## Working data
· · ·
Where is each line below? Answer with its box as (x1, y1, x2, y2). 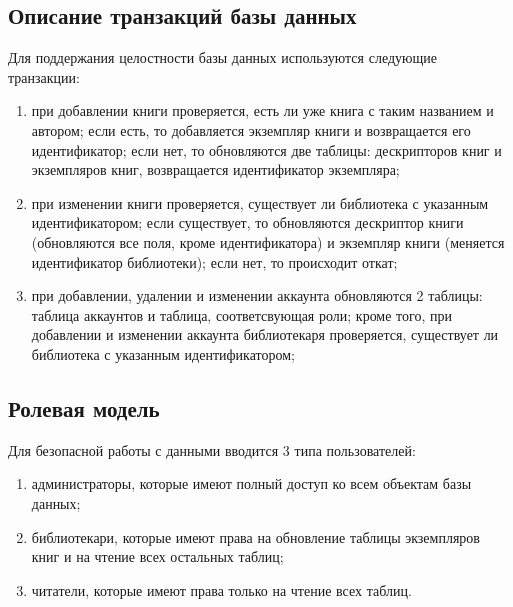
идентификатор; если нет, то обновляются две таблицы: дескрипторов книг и (31, 139, 502, 160)
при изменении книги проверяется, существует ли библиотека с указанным (31, 192, 489, 213)
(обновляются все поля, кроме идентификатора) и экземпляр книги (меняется (31, 231, 505, 252)
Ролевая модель (8, 392, 160, 423)
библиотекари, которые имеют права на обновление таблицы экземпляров (31, 526, 480, 547)
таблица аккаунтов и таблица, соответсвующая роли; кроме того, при (31, 304, 452, 325)
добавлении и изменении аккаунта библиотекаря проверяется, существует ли (31, 324, 499, 345)
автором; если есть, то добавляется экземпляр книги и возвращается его (31, 119, 471, 140)
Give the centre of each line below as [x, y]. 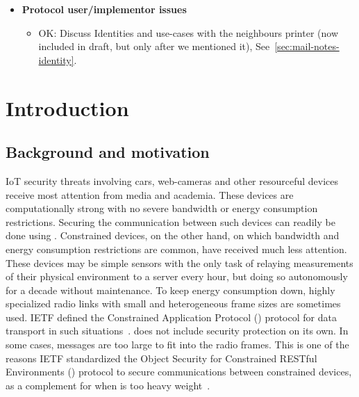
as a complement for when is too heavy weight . [108, 385]
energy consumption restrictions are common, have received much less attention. [176, 249]
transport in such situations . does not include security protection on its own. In [177, 331]
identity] [56, 59]
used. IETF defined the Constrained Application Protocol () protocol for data [171, 317]
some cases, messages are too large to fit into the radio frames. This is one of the [177, 345]
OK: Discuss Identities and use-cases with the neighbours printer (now [189, 32]
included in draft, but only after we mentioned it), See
· · ·
Scan the records above for the lines holding "as a complement" and "used. IETF defined". Transcribe those two and every line between them word for word, and no others.

## Exercise answer
as a complement for when is too heavy weight . [108, 385]
energy consumption restrictions are common, have received much less attention. [176, 249]
transport in such situations . does not include security protection on its own. In [177, 331]
identity] [56, 59]
used. IETF defined the Constrained Application Protocol () protocol for data [171, 317]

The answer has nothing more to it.